Data excerpts:
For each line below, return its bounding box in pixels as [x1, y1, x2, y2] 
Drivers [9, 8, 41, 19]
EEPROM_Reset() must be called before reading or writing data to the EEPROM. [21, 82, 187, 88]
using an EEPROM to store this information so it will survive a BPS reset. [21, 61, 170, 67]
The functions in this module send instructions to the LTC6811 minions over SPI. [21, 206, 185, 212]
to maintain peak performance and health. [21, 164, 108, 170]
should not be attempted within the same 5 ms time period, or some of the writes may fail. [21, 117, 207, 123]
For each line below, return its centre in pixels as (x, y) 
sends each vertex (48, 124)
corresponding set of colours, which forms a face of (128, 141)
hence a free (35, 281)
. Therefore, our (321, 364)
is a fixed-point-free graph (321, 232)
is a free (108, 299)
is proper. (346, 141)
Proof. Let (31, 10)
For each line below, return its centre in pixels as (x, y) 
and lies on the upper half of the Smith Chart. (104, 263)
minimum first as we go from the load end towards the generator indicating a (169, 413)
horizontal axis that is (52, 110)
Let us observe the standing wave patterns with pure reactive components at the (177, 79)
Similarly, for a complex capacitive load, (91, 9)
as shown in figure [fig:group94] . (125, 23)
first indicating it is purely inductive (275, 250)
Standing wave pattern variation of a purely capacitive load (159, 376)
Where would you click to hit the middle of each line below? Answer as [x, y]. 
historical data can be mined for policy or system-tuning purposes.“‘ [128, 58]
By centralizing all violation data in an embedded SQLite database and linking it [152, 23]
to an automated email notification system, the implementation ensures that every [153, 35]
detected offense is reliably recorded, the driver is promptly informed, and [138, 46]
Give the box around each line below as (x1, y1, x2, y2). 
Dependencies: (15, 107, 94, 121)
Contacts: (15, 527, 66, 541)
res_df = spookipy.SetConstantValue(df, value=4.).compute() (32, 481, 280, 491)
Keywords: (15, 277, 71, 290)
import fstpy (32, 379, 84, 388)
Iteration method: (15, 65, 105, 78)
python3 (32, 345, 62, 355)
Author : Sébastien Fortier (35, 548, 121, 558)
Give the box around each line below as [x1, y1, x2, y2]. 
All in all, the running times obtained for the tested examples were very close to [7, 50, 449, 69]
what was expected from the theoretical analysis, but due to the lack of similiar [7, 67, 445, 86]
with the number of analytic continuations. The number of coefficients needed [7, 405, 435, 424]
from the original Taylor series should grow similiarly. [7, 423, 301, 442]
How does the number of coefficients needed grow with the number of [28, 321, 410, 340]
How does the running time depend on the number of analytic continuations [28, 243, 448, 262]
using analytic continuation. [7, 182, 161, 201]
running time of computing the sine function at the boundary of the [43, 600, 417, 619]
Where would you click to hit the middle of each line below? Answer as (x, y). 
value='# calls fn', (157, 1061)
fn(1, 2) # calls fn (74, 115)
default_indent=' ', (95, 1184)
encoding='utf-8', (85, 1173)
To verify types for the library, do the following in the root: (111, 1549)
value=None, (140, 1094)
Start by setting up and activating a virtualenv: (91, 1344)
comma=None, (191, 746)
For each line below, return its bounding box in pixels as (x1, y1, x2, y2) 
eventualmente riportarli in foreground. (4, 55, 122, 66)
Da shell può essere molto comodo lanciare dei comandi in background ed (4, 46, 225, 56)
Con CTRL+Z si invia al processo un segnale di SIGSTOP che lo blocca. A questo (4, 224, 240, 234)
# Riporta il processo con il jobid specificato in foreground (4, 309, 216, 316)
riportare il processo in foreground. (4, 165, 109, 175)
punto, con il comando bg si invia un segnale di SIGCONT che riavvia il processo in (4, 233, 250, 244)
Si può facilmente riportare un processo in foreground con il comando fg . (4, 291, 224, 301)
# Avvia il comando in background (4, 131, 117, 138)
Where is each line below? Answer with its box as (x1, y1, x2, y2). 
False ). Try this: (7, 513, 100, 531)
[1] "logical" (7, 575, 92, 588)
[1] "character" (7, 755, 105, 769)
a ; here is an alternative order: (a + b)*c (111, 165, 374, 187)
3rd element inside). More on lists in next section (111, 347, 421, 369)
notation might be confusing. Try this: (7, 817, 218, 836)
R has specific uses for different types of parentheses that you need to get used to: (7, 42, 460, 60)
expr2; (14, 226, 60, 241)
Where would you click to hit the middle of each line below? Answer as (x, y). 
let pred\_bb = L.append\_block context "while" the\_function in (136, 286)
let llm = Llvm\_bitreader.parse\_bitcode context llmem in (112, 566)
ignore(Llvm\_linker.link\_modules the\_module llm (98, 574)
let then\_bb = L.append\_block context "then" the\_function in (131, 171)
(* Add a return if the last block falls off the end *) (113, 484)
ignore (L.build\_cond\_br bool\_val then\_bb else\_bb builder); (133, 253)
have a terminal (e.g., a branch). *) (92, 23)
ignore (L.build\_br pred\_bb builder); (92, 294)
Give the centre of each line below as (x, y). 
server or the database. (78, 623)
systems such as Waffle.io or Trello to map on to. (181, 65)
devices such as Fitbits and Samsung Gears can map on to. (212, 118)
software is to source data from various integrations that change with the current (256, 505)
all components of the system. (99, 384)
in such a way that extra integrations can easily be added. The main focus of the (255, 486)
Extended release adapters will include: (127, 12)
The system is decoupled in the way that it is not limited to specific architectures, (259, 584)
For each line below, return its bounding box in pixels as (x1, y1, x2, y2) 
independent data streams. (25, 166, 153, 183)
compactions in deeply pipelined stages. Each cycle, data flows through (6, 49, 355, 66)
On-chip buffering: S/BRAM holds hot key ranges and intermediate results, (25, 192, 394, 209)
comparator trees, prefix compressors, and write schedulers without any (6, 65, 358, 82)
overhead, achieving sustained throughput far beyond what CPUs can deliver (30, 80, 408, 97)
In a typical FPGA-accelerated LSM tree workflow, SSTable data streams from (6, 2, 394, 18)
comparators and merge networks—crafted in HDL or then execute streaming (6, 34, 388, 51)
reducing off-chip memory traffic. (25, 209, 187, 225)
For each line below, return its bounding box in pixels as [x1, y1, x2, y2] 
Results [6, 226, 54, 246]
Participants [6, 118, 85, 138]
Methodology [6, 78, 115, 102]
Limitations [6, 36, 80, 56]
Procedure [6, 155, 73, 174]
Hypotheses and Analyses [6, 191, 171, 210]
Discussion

What to do: Return all lines from the entries that contain the string "append".

Worked solution:
let pred\_bb = L.append\_block context "while" the\_function in (136, 286)
let then\_bb = L.append\_block context "then" the\_function in (131, 171)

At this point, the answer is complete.